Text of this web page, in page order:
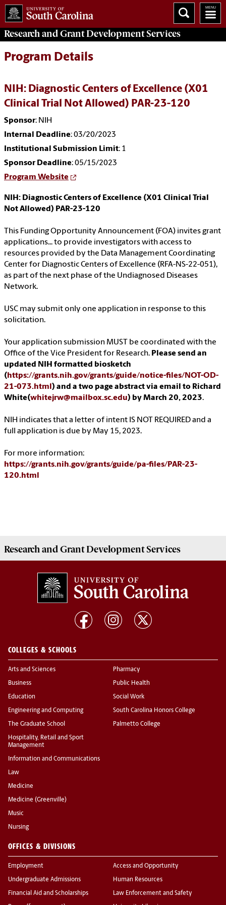
Research and Grant DevelopmentServices
Program Details
NIH: Diagnostic Centers of Excellence (X01
Clinical Trial Not Allowed) PAR-23-120
Sponsor: NIH
Internal Deadline: 03/20/2023
Institutional Submission Limit: 1
Sponsor Deadline: 05/15/2023
Program Website
NIH: Diagnostic Centers of Excellence (X01 Clinical Trial
Not Allowed) PAR-23-120
This Funding Opportunity Announcement (FOA) invites grant
applications... to provide investigators with access to
resources provided by the Data Management Coordinating
Center for Diagnostic Centers of Excellence (RFA-NS-22-051),
as part of the next phase of the Undiagnosed Diseases
Network.
USC may submit only one application in response to this
solicitation.
Your application submission MUST be coordinated with the
Office of the Vice President for Research. Please send an
updated NIH formatted biosketch
(https://grants.nih.gov/grants/guide/notice-files/NOT-OD-
21-073.html) and a two page abstract via email to Richard
White(whitejrw@mailbox.sc.edu) by March 20, 2023.
NIH indicates that a letter of intent IS NOT REQUIRED and a
full application is due by May 15, 2023.
For more information:
https://grants.nih.gov/grants/guide/pa-files/PAR-23-
120.html
Research and Grant DevelopmentServices
COLLEGES & SCHOOLS
Arts and Sciences
Business
Education
Engineering and Computing
The Graduate School
Hospitality, Retail and Sport
Management
Information and Communications
Law
Medicine
Medicine (Greenville)
Music
Nursing
Pharmacy
Public Health
Social Work
South Carolina Honors College
Palmetto College
OFFICES & DIVISIONS
Employment
Undergraduate Admissions
Financial Aid and Scholarships
Access and Opportunity
Human Resources
Law Enforcement and Safety
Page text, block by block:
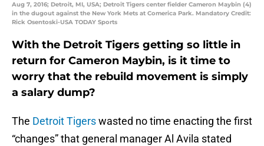
Aug 7, 2016; Detroit, MI, USA; Detroit Tigers center fielder Cameron Maybin (4)
in the dugout against the New York Mets at Comerica Park. Mandatory Credit:
Rick Osentoski-USA TODAY Sports
With the Detroit Tigers getting so little in
return for Cameron Maybin, is it time to
worry that the rebuild movement is simply
a salary dump?
The Detroit Tigerswasted no time enacting the first
“changes” that general manager Al Avila stated
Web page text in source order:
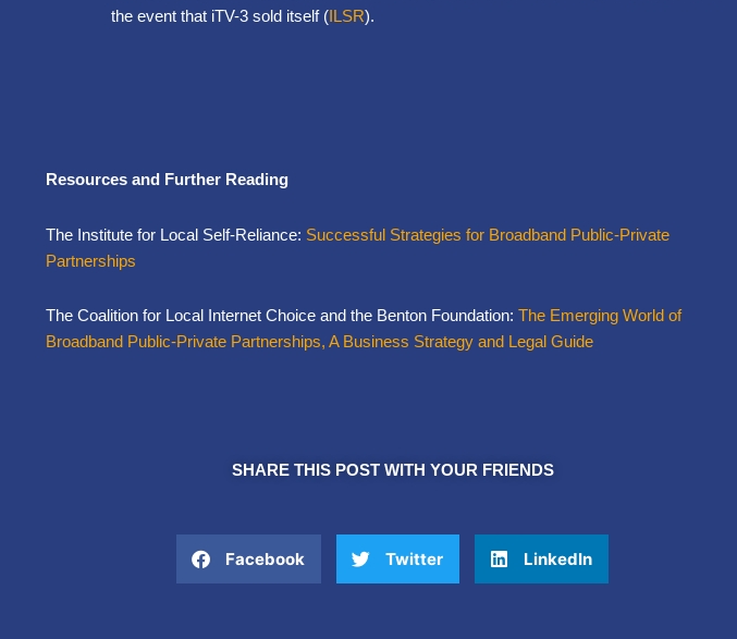
the event that iTV-3 sold itself (ILSR).
Resources and Further Reading
The Institute for Local Self-Reliance: Successful Strategies for Broadband Public-Private
Partnerships
The Coalition for Local Internet Choice and the Benton Foundation: The Emerging World of
Broadband Public-Private Partnerships, A Business Strategy and Legal Guide
SHARE THIS POST WITH YOUR FRIENDS
Facebook Twitter LinkedIn
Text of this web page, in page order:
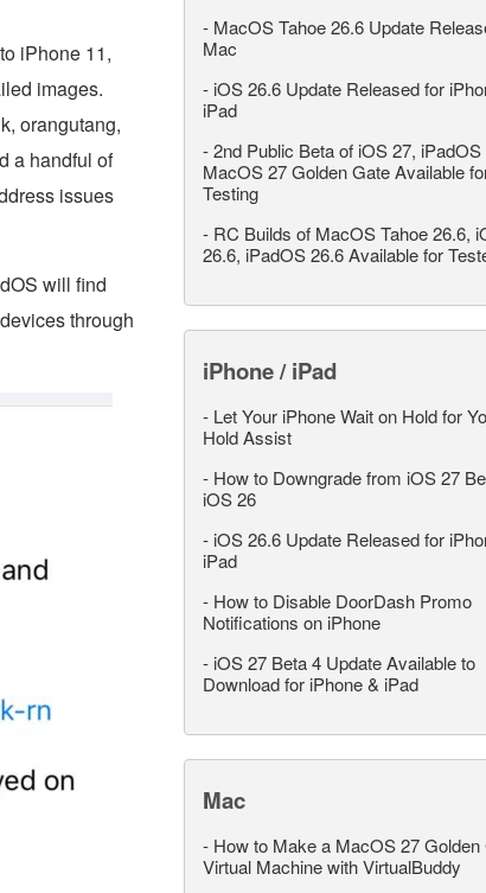
iPhone 11,
images.
orangutang,
a handful of
issues
will find
through
- MacOS Tahoe 26.6 Update
Mac
- iOS 26.6 Update Released for
iPad
-2nd Public Beta of iOS 27, iPadOS
MacOS 27 Golden Gate Available
Testing
- RC Builds of MacOS Tahoe 26.6,
26.6, iPadOS 26.6 Available for
iPhone / iPad
- Let Your iPhone Wait on Hold for
Hold Assist
- How to Downgrade from iOS 27
iOS 26
- iOS 26.6 Update Released for
iPad
- How to Disable DoorDash Promo
Notifications on iPhone
- iOS 27 Beta 4 Update Available to
Download for iPhone & iPad
Mac
- How to Make a MacOS 27 Golden
Virtual Machine with VirtualBuddy
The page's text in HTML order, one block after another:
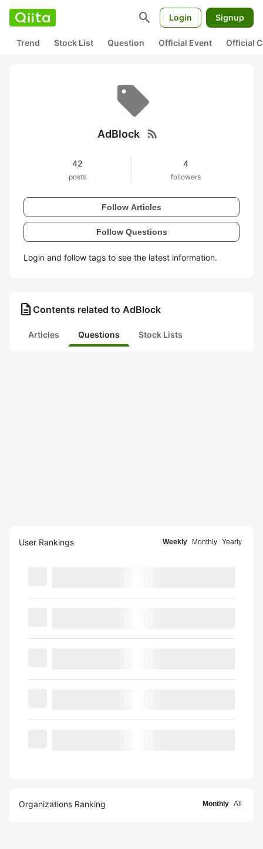
search Login Signup
Trend Stock List Question Official Event Official
AdBlock rss_feed
42
posts
4
followers
Follow Articles
Follow Questions
Login and follow tags to see the latest information.
description Contents related to AdBlock
Articles Questions Stock Lists
User Rankings Weekly Monthly Yearly
Organizations Ranking Monthly All
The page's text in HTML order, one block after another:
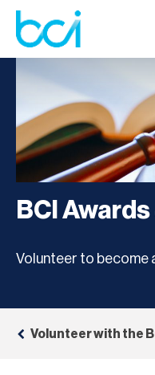
BCI
Volunteer to become
Volunteer with the
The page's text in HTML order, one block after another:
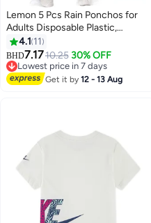
Lemon 5 Pcs Rain Ponchos for
Adults Disposable Plastic,
Raincoat and rain pants set,
Raincoats Rain Ponchos with
Drawstring Hoods Disposable
Emergency Ponchos Perfect for
4.1 11
BHD7.1710.25 30% OFF
Lowest price in 7 days
Lowest price in 7 days
Get it by12 - 13 Aug
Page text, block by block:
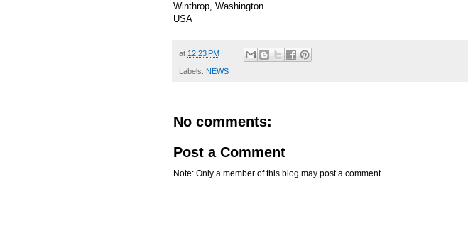
Winthrop, Washington
USA
at 12:23 PM
Labels: NEWS
No comments:
Post a Comment
Note: Only a member of this blog may post a comment.
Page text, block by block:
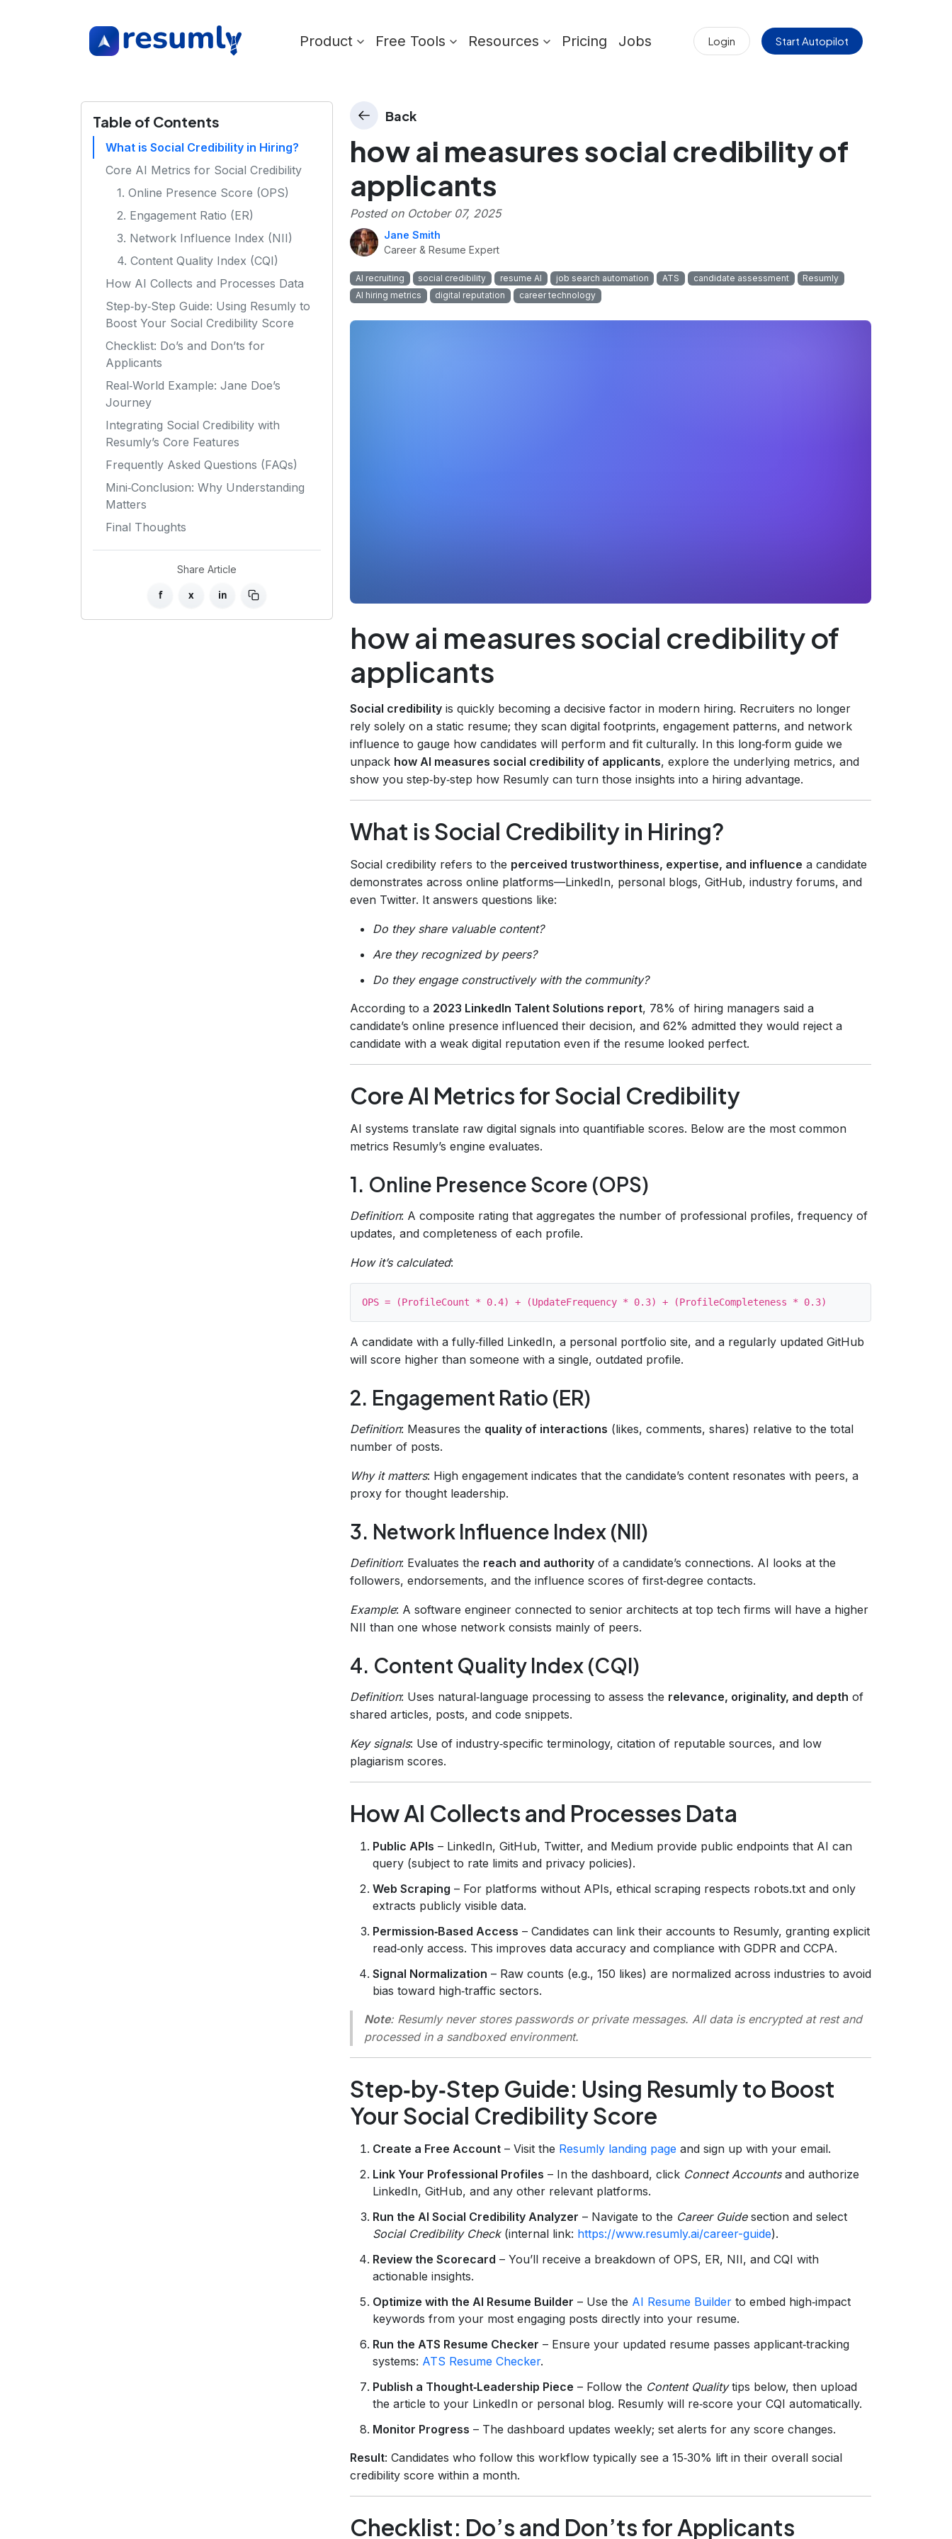
Product Free Tools Resources Pricing Jobs Login Start Autopilot
Table of Contents
What is Social Credibility in Hiring?
Core AI Metrics for Social Credibility
1. Online Presence Score (OPS)
2. Engagement Ratio (ER)
3. Network Influence Index (NII)
4. Content Quality Index (CQI)
How AI Collects and Processes Data
Step‑by‑Step Guide: Using Resumly to
Boost Your Social Credibility Score
Checklist: Do’s and Don’ts for
Applicants
Real‑World Example: Jane Doe’s
Journey
Integrating Social Credibility with
Resumly’s Core Features
Frequently Asked Questions (FAQs)
Mini‑Conclusion: Why Understanding
Matters
Final Thoughts
Share Article
f x in
Back
how ai measures social credibility of
applicants
Posted on October 07, 2025
Jane Smith
Career & Resume Expert
AI recruiting social credibility resume AI job search automation ATS candidate assessment
Resumly
AI hiring metrics
digital reputation career technology
how ai measures social credibility of
applicants
Social credibility is quickly becoming a decisive factor in modern hiring. Recruiters no longer
rely solely on a static resume; they scan digital footprints, engagement patterns, and network
influence to gauge how candidates will perform and fit culturally. In this long‑form guide we
unpack how AI measures social credibility of applicants, explore the underlying metrics, and
show you step‑by‑step how Resumly can turn those insights into a hiring advantage.
What is Social Credibility in Hiring?
Social credibility refers to the perceived trustworthiness, expertise, and influence a candidate
demonstrates across online platforms—LinkedIn, personal blogs, GitHub, industry forums, and
even Twitter. It answers questions like:
Do they share valuable content?
Are they recognized by peers?
Do they engage constructively with the community?
According to a 2023 LinkedIn Talent Solutions report, 78% of hiring managers said a
candidate’s online presence influenced their decision, and 62% admitted they would reject a
candidate with a weak digital reputation even if the resume looked perfect.
Core AI Metrics for Social Credibility
AI systems translate raw digital signals into quantifiable scores. Below are the most common
metrics Resumly’s engine evaluates.
1. Online Presence Score (OPS)
Definition: A composite rating that aggregates the number of professional profiles, frequency of
updates, and completeness of each profile.
How it’s calculated:
A candidate with a fully‑filled LinkedIn, a personal portfolio site, and a regularly updated GitHub
will score higher than someone with a single, outdated profile.
2. Engagement Ratio (ER)
Definition: Measures the quality of interactions (likes, comments, shares) relative to the total
number of posts.
Why it matters: High engagement indicates that the candidate’s content resonates with peers, a
proxy for thought leadership.
3. Network Influence Index (NII)
Definition: Evaluates the reach and authority of a candidate’s connections. AI looks at the
followers, endorsements, and the influence scores of first‑degree contacts.
Example: A software engineer connected to senior architects at top tech firms will have a higher
NII than one whose network consists mainly of peers.
4. Content Quality Index (CQI)
Definition: Uses natural‑language processing to assess the relevance, originality, and depth of
shared articles, posts, and code snippets.
Key signals: Use of industry‑specific terminology, citation of reputable sources, and low
plagiarism scores.
How AI Collects and Processes Data
Public APIs – LinkedIn, GitHub, Twitter, and Medium provide public endpoints that AI can
query (subject to rate limits and privacy policies).
Web Scraping – For platforms without APIs, ethical scraping respects robots.txt and only
extracts publicly visible data.
Permission‑Based Access – Candidates can link their accounts to Resumly, granting explicit
read‑only access. This improves data accuracy and compliance with GDPR and CCPA.
Signal Normalization – Raw counts (e.g., 150 likes) are normalized across industries to avoid
bias toward high‑traffic sectors.
Note: Resumly never stores passwords or private messages. All data is encrypted at rest and
processed in a sandboxed environment.
Step‑by‑Step Guide: Using Resumly to Boost
Your Social Credibility Score
Create a Free Account – Visit the Resumly landing page and sign up with your email.
Link Your Professional Profiles – In the dashboard, click Connect Accountsand authorize
LinkedIn, GitHub, and any other relevant platforms.
Run the AI Social Credibility Analyzer – Navigate to the Career Guidesection and select
Social Credibility Check(internal link: https://www.resumly.ai/career-guide).
Review the Scorecard – You’ll receive a breakdown of OPS, ER, NII, and CQI with
actionable insights.
Optimize with the AI Resume Builder – Use the AI Resume Builder to embed high‑impact
keywords from your most engaging posts directly into your resume.
Run the ATS Resume Checker – Ensure your updated resume passes applicant‑tracking
systems: ATS Resume Checker.
Publish a Thought‑Leadership Piece – Follow the Content Qualitytips below, then upload
the article to your LinkedIn or personal blog. Resumly will re‑score your CQI automatically.
Monitor Progress – The dashboard updates weekly; set alerts for any score changes.
Result: Candidates who follow this workflow typically see a 15‑30% lift in their overall social
credibility score within a month.
Checklist: Do’s and Don’ts for Applicants

**Task instructions**
Return every line from the material that contains the word "signals".

**Written response**
AI systems translate raw digital signals into quantifiable scores. Below are the most common
Key signals: Use of industry‑specific terminology, citation of reputable sources, and low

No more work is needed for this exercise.